Anfechtung vs. Nichtigkeit
Die Unterscheidung zwischen Nichtigkeit und bloßer Anfechtbarkeit ist von erheblicher Bedeutung: Ein nichtiger Beschluss ist unbeachtlich, wohingegen eine Anfechtung nur dann Erfolg hat, wenn der Mangel der Einladung zur Versammlung kausal für das Beschlussergebnis war. Bei Vorliegen eines Mangels gilt eine widerlegliche Kausalitätsvermutung. Das bedeutet, dass zunächst einmal von der Rechtswidrigkeit des Beschlusses auszugehen ist. Die Anforderungen an die Widerlegung der Kausalität sind indessen hoch: es darf kein vernünftiger Zweifel daran bestehen, dass der Beschluss bei einer ordnungsgemäßen Einberufung anders zustande gekommen wäre. Bei den anwesenden Wohnungseigentümern liegt es nahe, dass sich die fehlerhafte Einberufung nicht ausgewirkt hat. Allein ein eindeutiges Abstimmungsergebnis genügt zur Widerlegung der Kausalität aber nicht. Erforderlich ist darüber hinaus ein plausibler Sachvortrag, dass die Abstimmung bei ordnungsgemäßer Einberufung ebenso ausgegangen wäre. Dabei ist zu berücksichtigen, dass einzelne Wohnungseigentümer der Versammlung möglicherweise aufgrund des Einberufungsmangels ferngeblieben sind und bei ordnungsgemäßer Einladung erschienen wären und durch Wortbeiträge in der Versammlung ihren Einfluss ausgeübt hätten. Bei einem solchen Einwand kann nicht ohne Weiteres von einer Widerlegung der Kausalitätsvermutung ausgegangen werden, denn es ist nicht ausgeschlossen, dass sich die Mehrheit der Wohnungseigentümer von den Wortbeiträgen hätte überzeugen lassen und dass die Beschlussfassung ebenso ausgefallen wäre. Zur Verteidigung der Beschlussfassung kann wiederum angeführt werden, dass die nicht anwesenden Eigentümer ohnehin eine Einzelmeinung vertreten und keinen Einfluss auf das Meinungsbild und damit auf das Abstimmungsergebnis gehabt hätten.

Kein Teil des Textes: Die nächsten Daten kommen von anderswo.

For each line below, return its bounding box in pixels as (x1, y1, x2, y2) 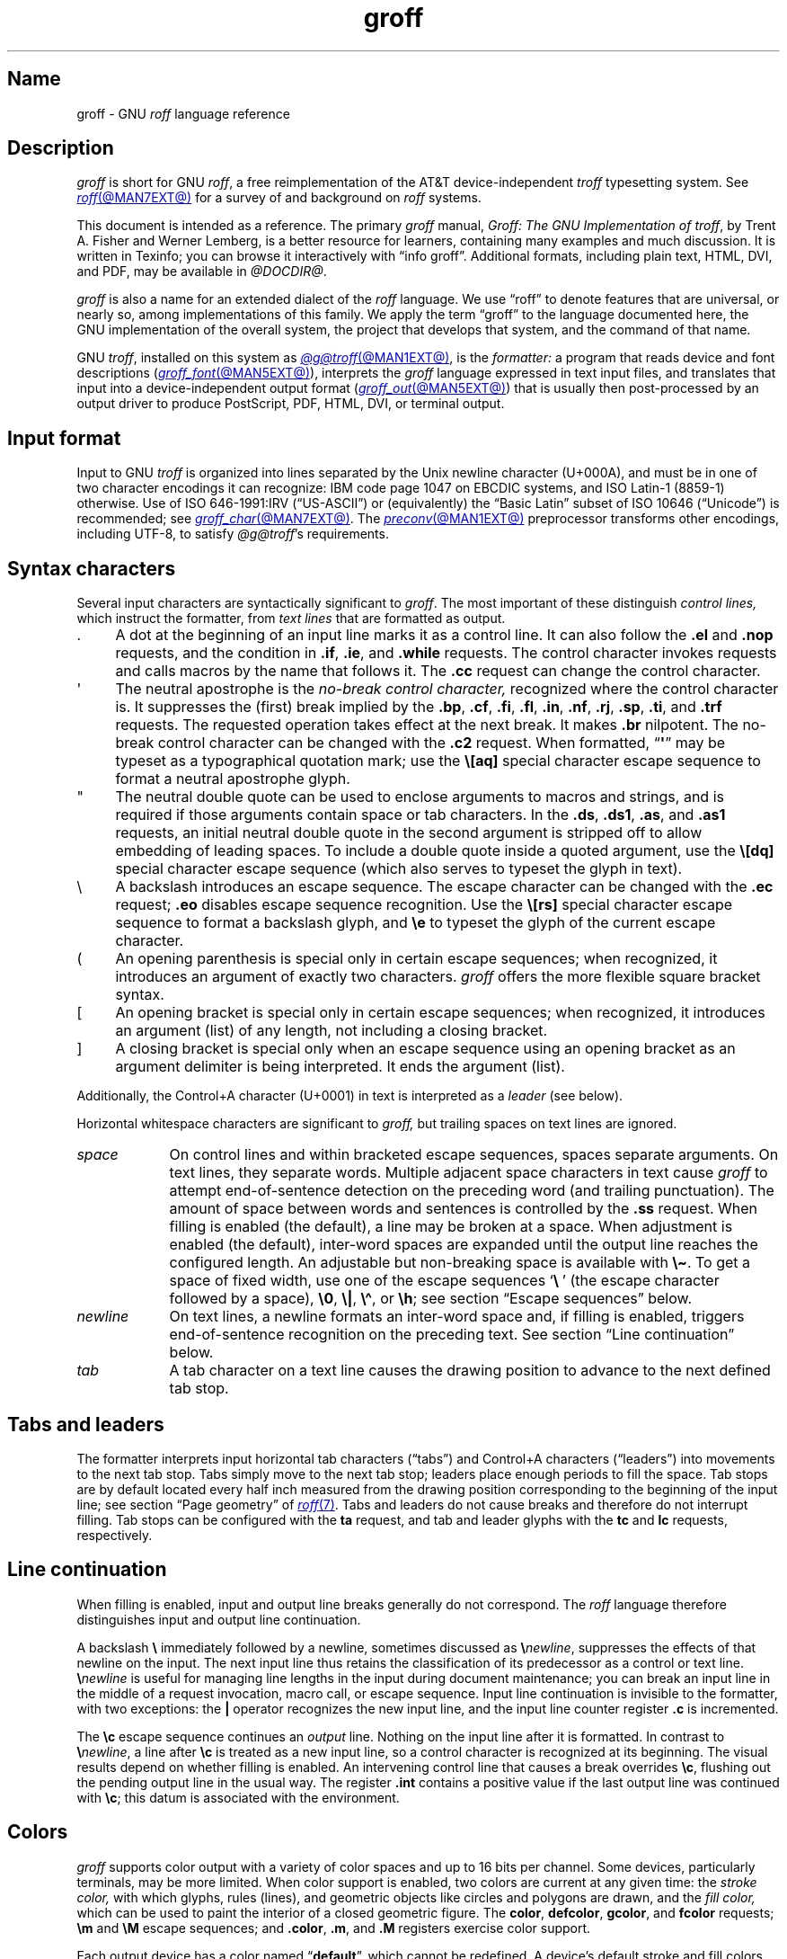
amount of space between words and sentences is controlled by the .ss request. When (169, 1199, 758, 1218)
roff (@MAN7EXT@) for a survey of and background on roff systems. (76, 190, 482, 206)
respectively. (76, 1527, 153, 1543)
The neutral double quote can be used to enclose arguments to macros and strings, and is (115, 788, 724, 806)
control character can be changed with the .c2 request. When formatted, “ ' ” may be (157, 734, 726, 752)
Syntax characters (7, 557, 176, 580)
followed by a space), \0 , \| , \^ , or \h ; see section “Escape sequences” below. (169, 1289, 693, 1308)
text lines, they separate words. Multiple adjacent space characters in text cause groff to (169, 1163, 768, 1182)
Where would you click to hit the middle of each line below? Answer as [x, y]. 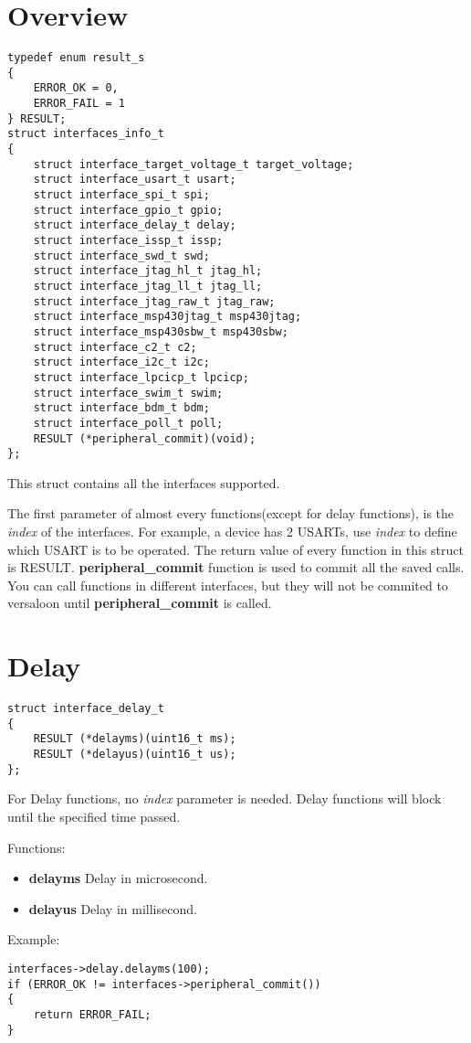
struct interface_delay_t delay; [135, 225]
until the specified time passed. [94, 816]
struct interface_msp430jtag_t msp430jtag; [167, 317]
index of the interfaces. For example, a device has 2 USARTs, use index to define [232, 532]
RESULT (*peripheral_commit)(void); [145, 438]
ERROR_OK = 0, [76, 88]
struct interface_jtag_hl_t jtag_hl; [148, 271]
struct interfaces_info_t [86, 134]

Ausnahme: Heilung bei Vollversammlung
Bei einer fehlerhaften Einberufung der Eigentümerversammlung ist weder von einer Nichtigkeit noch von einer Anfechtbarkeit auszugehen, wenn alle Eigentümer bei der Versammlung anwesend waren und der Einberufungsmangel von diesen geheilt wird. Die Heilung kann durch ausdrückliche Erklärung vorgenommen werden, was selten vorkommt, oder durch konkludentes Verhalten. Darunter versteht man ein tatsächliches Verhalten, welches den Schluss zulässt, dass der Mangel als nicht relevant angesehen wird. Wenn bei einer Vollversammlung, das heißt bei Anwesenheit aller Eigentümer, trotz Kenntnis niemand den Eiberufungsmangel rügt, ist von einer Heilung auszugehen (vgl. BayObLG, Beschluss vom 21.10.1996 – 2Z BR 72/96; OLG Köln, Beschluss vom 20.03.1998 – 16 Wx 27-98).